Anche di fronte a questo arresto giurisprudenziale[27] non è mancato un versante giurisprudenziale di segno inverso in forza del quale dovrebbe essere ritenuta ammissibile la proposizione della domanda di arricchimento senza giusta causa, purché nel giudizio siano presenti tutti gli elementi costitutivi della relativa azione. In tal senso, l’azione di arricchimento si presenterebbe come una diversa qualificazione di fatti già introdotti in causa[28]. Il mutamento della domanda - per questa impostazione - è inammissibile solo quando, per effetto di esso, mutino i fatti materiali posti a fondamento della pretesa, mentre resta irrilevante il mero mutamento della loro qualificazione giuridica. Quest’orientamento prende forma con riferimento al giudizio di opposizione a decreto ingiuntivo in ragione del richiamo delle norme del rito ordinario di cui all'art. 645 cod. proc. civ. Ne consegue che nel caso in cui venga proposta da un professionista una domanda in sede monitoria per il pagamento di compensi a lui dovuti da un ente locale, e successivamente, nella fase di opposizione, l'opposto invochi il pagamento del medesimo credito a titolo di ingiustificato arricchimento, fondata sui medesimi fatti posti a fondamento della domanda originaria, non sussiste alcun mutamento inammissibile di quest'ultima[29].

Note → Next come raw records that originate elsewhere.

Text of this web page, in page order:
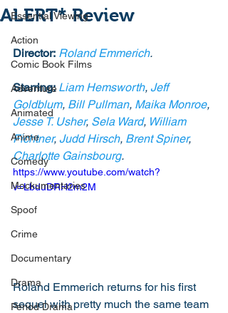
Essential Viewing
Action
Comic Book Films
Adventure
Animated
Anime
Comedy
Mockumentaries
Spoof
Crime
Documentary
Drama
Period Drama
ALERT* Review
Director: Roland Emmerich.
Starring: Liam Hemsworth, Jeff
Goldblum, Bill Pullman, Maika Monroe,
Jesse T. Usher, Sela Ward, William
Fichtner, Judd Hirsch, Brent Spiner,
Charlotte Gainsbourg.
https://www.youtube.com/watch?
v=LbduDRH2m2M
Roland Emmerich returns for his first
sequel with pretty much the same team
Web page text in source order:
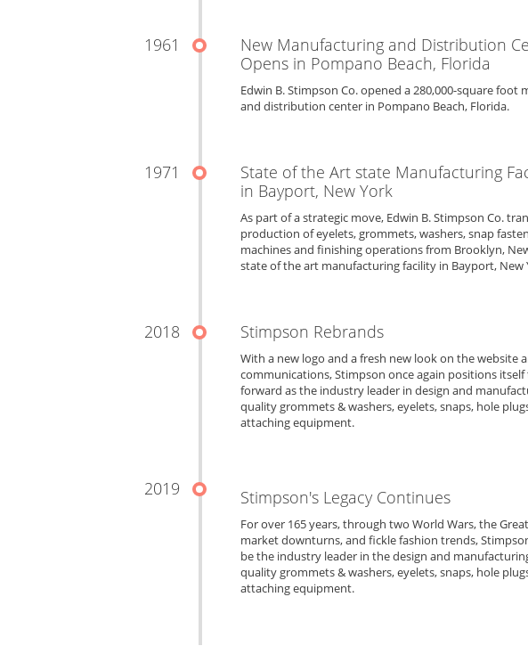
1961
New Manufacturing and Distribution
Opens in Pompano Beach, Florida
Edwin B. Stimpson Co. opened a 280,000-square foot
and distribution center in Pompano Beach, Florida.
1971
State of the Art state Manufacturing
in Bayport, New York
As part of a strategic move, Edwin B. Stimpson Co.
production of eyelets, grommets, washers, snap
machines and finishing operations from Brooklyn,
state of the art manufacturing facility in Bayport, New
2018 Stimpson Rebrands
With a new logo and a fresh new look on the website
communications, Stimpson once again positions
forward as the industry leader in design and
quality grommets & washers, eyelets, snaps, hole
attaching equipment.
2019 Stimpson's Legacy Continues
For over 165 years, through two World Wars, the
market downturns, and fickle fashion trends,
be the industry leader in the design and
quality grommets & washers, eyelets, snaps, hole
attaching equipment.
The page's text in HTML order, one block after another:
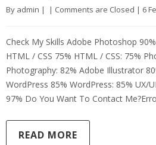
By admin | | Comments are Closed | 6
Check My Skills Adobe Photoshop
HTML / CSS 75% HTML / CSS: 75%
Photography: 82% Adobe Illustrator
WordPress 85% WordPress: 85% UX/
97% Do You Want To Contact
READ MORE
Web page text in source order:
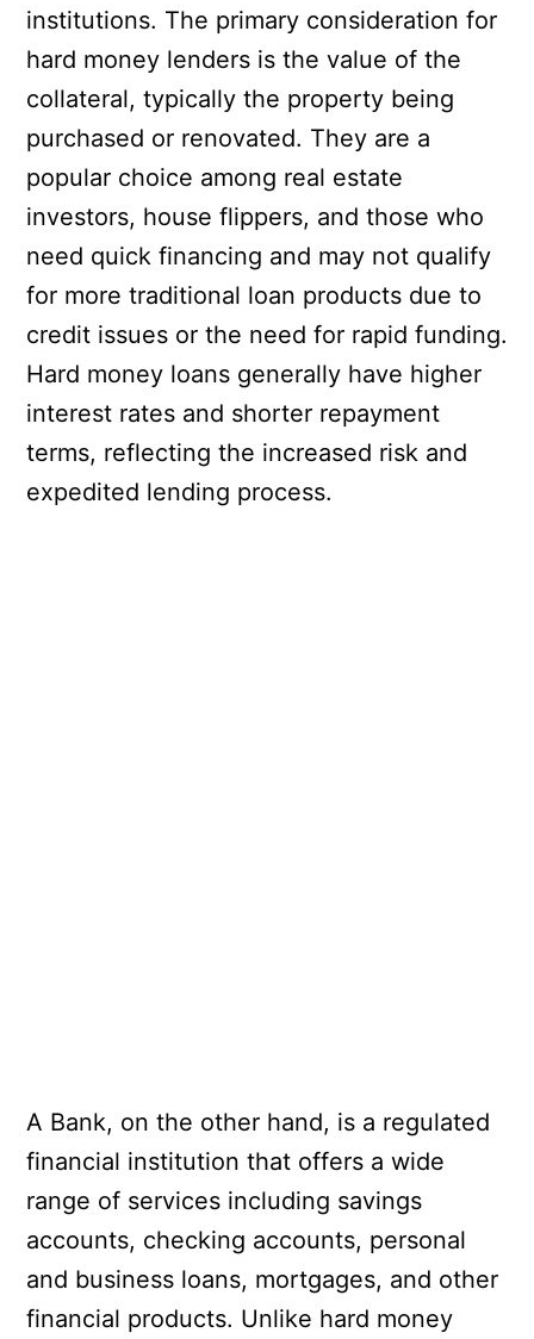
institutions. The primary consideration for
hard money lenders is the value of the
collateral, typically the property being
purchased or renovated. They are a
popular choice among real estate
investors, house flippers, and those who
need quick financing and may not qualify
for more traditional loan products due to
credit issues or the need for rapid funding.
Hard money loans generally have higher
interest rates and shorter repayment
terms, reflecting the increased risk and
expedited lending process.
A Bank, on the other hand, is a regulated
financial institution that offers a wide
range of services including savings
accounts, checking accounts, personal
and business loans, mortgages, and other
financial products. Unlike hard money

Il contrasto trova soluzione con sentenza n. 26128 del 27.12.2010 della Suprema Corte, la quale chiarisce come nel giudizio conseguente alla opposizione a decreto ingiuntivo, sia ammissibile la domanda di ingiustificato arricchimento da parte dell’opposto indicata per la prima volta in sede di comparsa di costituzione e risposta, solo se l’opponente introduca in causa un ulteriore tema di indagine che potesse giustificare la richiesta. Pertanto, all'opposto sarebbe consentito proporre la domanda di arricchimento senza causa, diversa da quella introdotta con l'ingiunzione, purché tale esigenza nasca dall'attività processuale della parte opponente manifestata nel primo atto del giudizio di opposizione e purché la domanda nuova sia proposta - come per il giudizio ordinario avviene nel primo momento utile e cioè nell'udienza di prima comparizione delle parti ex art. 183 c.p.c. - nel primo atto difensivo reso a seguito delle difese contenute nell'atto di opposizione a decreto ingiuntivo, cioè la comparsa di costituzione e risposta[30]. In caso contrario, la conseguenza sarebbe nel segno dell’inammissibilità della domanda, rilevabile ex officio dal giudice. Secondo tale ragionamento, sarebbe, così, validamente incardinata la domanda nuova, purché scaturente dalle difese di controparte. Tuttavia occorre, nella fattispecie della domanda di ingiusto arricchimento ex art.  2041 cod. civ.,  tenere  ben  presente  sia  il carattere sussidiario dell’actio de in rem verso (espressamente previsto dall'art. 2042 c.c.), sia - nel caso si tratti di una Pubblica Amministrazione - il disposto di cui all'art. 23, comma 4, D.L. 02.03.89 n. 66, convertito dalla L. 24.04.89 n. 144, relativo alla necessità di un preventivo atto formale scritto ad substantiam, costituente la prova storica documentale e di evidenza pubblica della formazione e del perfezionamento del negozio, soggetto al controllo di efficacia dell'organo di controllo, costituente  la  formazione  di  impegni  di  spesa  per  l'amministrazione  locale.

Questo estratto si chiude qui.